Start of Block

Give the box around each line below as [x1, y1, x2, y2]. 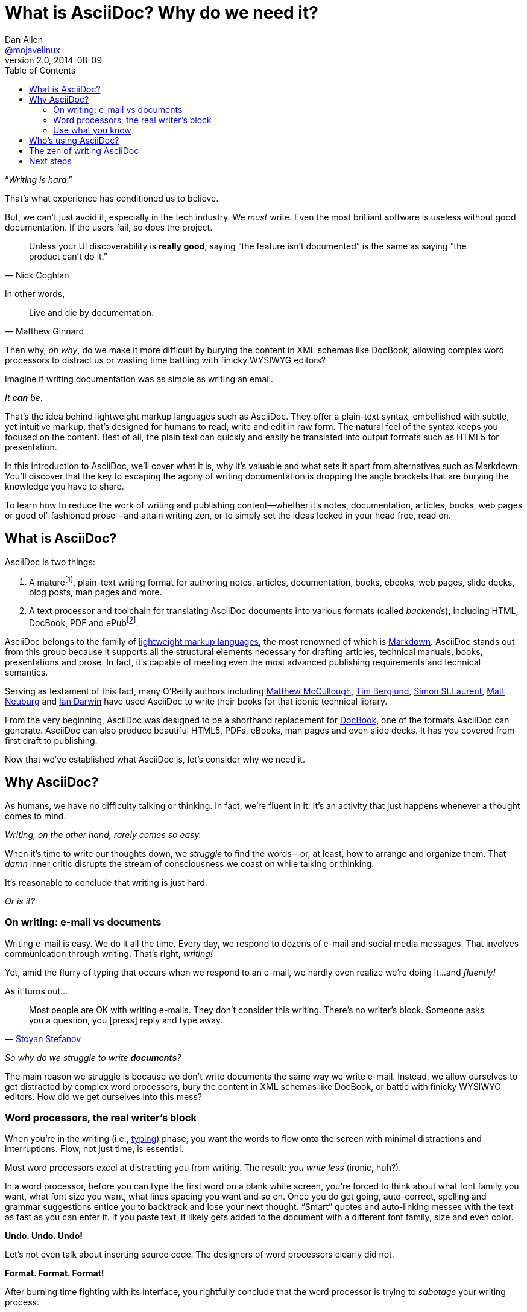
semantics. [5, 667, 48, 677]
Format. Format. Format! [5, 1268, 104, 1279]
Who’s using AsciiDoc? [29, 135, 119, 146]
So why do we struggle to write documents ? [5, 1052, 181, 1063]
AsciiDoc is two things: [5, 556, 95, 567]
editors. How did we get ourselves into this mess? [5, 1091, 202, 1102]
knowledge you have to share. [5, 481, 124, 491]
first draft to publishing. [5, 735, 98, 746]
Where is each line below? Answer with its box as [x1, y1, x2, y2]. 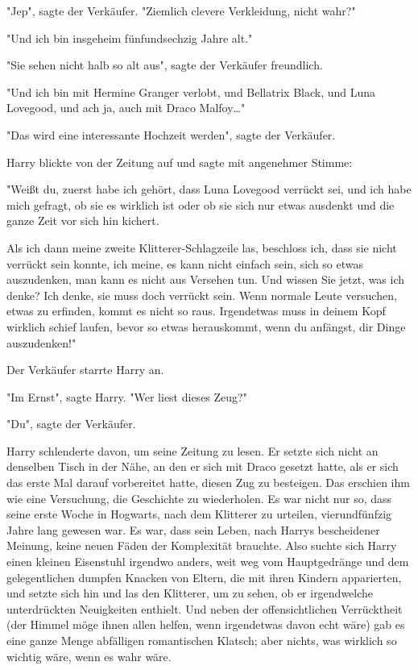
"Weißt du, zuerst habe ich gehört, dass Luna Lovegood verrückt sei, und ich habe [6, 181, 412, 198]
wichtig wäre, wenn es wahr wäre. [6, 647, 172, 664]
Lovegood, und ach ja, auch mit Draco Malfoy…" [6, 99, 246, 116]
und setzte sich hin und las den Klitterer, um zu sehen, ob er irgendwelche [6, 585, 374, 601]
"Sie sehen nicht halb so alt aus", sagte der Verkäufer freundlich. [6, 56, 323, 73]
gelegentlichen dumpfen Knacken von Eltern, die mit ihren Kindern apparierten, [6, 568, 402, 585]
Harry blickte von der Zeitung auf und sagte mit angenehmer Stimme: [6, 153, 353, 170]
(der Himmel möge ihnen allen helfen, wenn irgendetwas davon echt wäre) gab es [6, 616, 405, 633]
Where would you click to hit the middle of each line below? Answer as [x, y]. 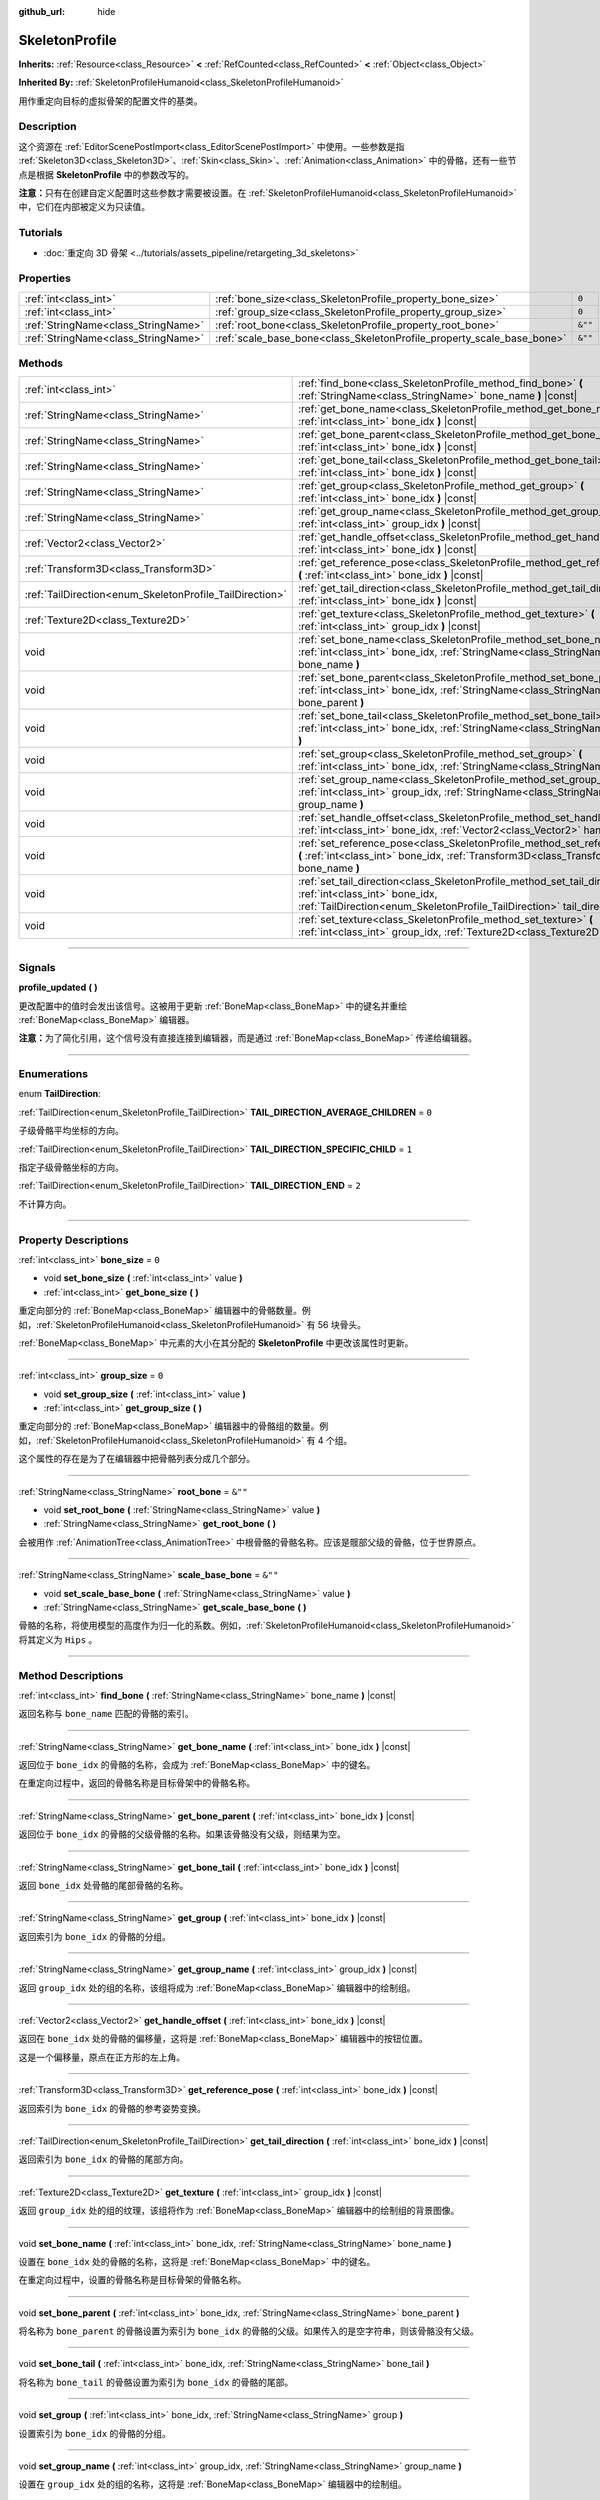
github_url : [41, 11]
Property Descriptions [73, 1240]
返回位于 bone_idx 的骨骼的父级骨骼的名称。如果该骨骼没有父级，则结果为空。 [182, 1834]
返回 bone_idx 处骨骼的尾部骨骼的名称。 [103, 1886]
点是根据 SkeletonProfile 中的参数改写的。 [106, 174]
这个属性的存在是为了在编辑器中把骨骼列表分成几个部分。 [136, 1459]
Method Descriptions [71, 1675]
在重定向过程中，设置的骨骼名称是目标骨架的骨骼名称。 [132, 2280]
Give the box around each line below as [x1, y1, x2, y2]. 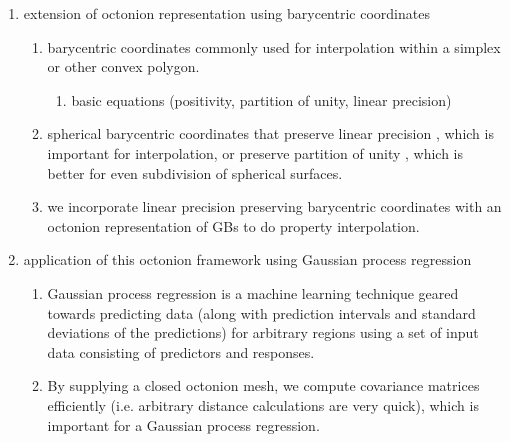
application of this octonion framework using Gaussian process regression [23, 249, 472, 270]
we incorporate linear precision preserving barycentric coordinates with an [47, 196, 502, 217]
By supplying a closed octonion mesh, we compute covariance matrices [47, 375, 480, 396]
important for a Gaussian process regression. [47, 414, 320, 435]
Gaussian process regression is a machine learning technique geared [47, 282, 459, 303]
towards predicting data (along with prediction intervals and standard [47, 302, 476, 323]
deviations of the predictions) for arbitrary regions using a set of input [47, 322, 479, 343]
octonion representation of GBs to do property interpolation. [47, 215, 420, 236]
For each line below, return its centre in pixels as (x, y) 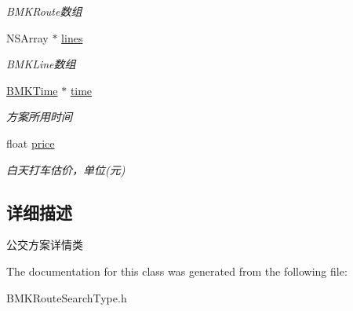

End of Block

Copy all lines of the preceding data that hold the word "this".

Exercise output:
editors. How did we get ourselves into this mess? [5, 1091, 202, 1102]
application of this octonion framework using Gaussian process regression [23, 249, 472, 270]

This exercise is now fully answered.